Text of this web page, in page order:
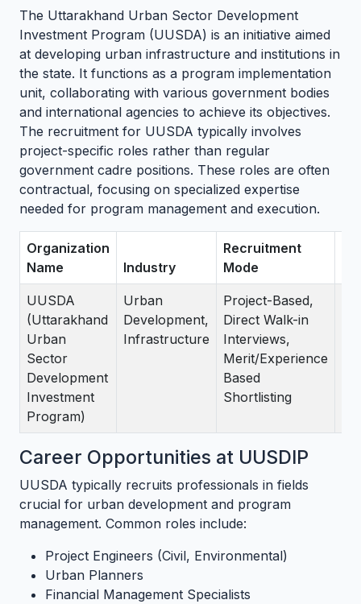
The Uttarakhand Urban Sector Development
Investment Program (UUSDA) is an initiative aimed
at developing urban infrastructure and institutions in
the state. It functions as a program implementation
unit, collaborating with various government bodies
and international agencies to achieve its objectives.
The recruitment for UUSDA typically involves
project-specific roles rather than regular
government cadre positions. These roles are often
contractual, focusing on specialized expertise
needed for program management and execution.
Organization
Name
Industry
Recruitment
Mode
UUSDA
(Uttarakhand
Urban
Sector
Development
Investment
Program)
Urban
Development,
Infrastructure
Project-Based,
Direct Walk-in
Interviews,
Merit/Experience
Based
Shortlisting
Career Opportunities at UUSDIP
UUSDA typically recruits professionals in fields
crucial for urban development and program
management. Common roles include:
Project Engineers (Civil, Environmental)
Urban Planners
Financial Management Specialists
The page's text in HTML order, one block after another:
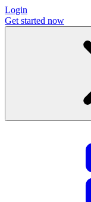
Login
Get started now
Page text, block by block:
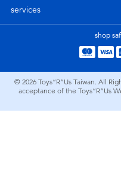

----

### Task description
Every line from the one containing "project-specific roles rather than regular" through the end of the entries above is to be copied exactly; pictures are to be left out.

### Solution to this problem
project-specific roles rather than regular
government cadre positions. These roles are often
contractual, focusing on specialized expertise
needed for program management and execution.
Organization
Name
Industry
Recruitment
Mode
UUSDA
(Uttarakhand
Urban
Sector
Development
Investment
Program)
Urban
Development,
Infrastructure
Project-Based,
Direct Walk-in
Interviews,
Merit/Experience
Based
Shortlisting
Career Opportunities at UUSDIP
UUSDA typically recruits professionals in fields
crucial for urban development and program
management. Common roles include:
Project Engineers (Civil, Environmental)
Urban Planners
Financial Management Specialists
The page's text in HTML order, one block after another:
Login
Get started now
Page text, block by block:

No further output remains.